Sportswear chain JD Sports has lost millions of pounds after being forced to sell Footasylum, three years after buying it. The takeover was retrospectively blocked by The Competition and Markets Authority (CMA) which ruled the merger could lead to less choice and a "worse deal" for customers.
JD has now sold Footasylum to private equity firm Aurelius for £37.5m, far less than the £90m price it paid in 2019. Earlier this year, the CMA also fined JD Sports and Footasylum almost £4.7m by the CMA for sharing commercially sensitive information during its investigation.  JD Sports boss Peter Cowgill, resigned from the company after the fine, having admitted to "inadvertently" breaking the rules over the sharing of commercially sensitive information. However, JD maintains the decision to block the takeover is "inexplicable”.
 
Waitrose has joined M&S, Morrisons, the Co-op, and Tesco in scrapping best before dates on nearly 500 items of fresh food from September, in an attempt to tackle food waste.
 
Crisis-hit Chinese property giant Evergrande says that one of its subsidiaries has been ordered to pay out 7.3bn yuan (£888.7m) for failing to honour its debt obligations.

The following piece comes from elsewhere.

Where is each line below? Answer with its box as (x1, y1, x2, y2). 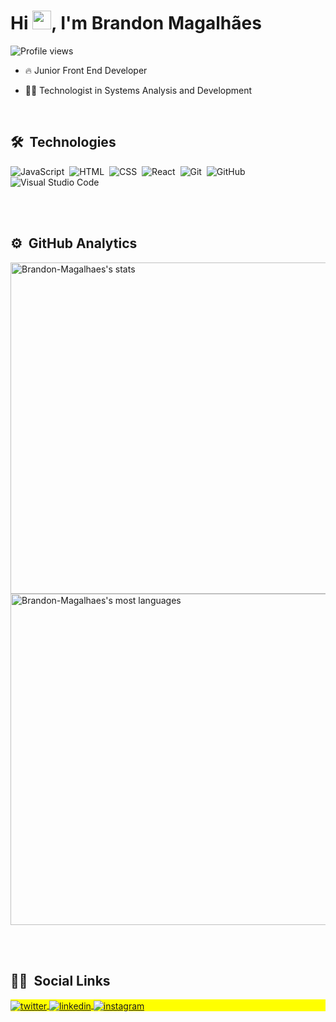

Evergrande Group (Nanchang) Co. Ltd had pledged a total of 1.3 billion shares that it held in Shengjing Bank Co. Ltd as counter-guarantees, and that as the borrowers failed to repay the loans, “the applicant carried out its obligations under the guarantee and claimed against the subsidiary under the pledge," the company said. The announcement comes just two days after Evergrande outlined plans to restructure its foreign debts, plans which include offering offshore creditors asset packages that may include shares in it overseas units - including an electric vehicles business and property services provider - as a sweetener, the BBC reports. Evergrande was once China's top-selling property developer but has for months been struggling under the weight of more than $300bn of debts, of which around $20bn is held by investors from outside China.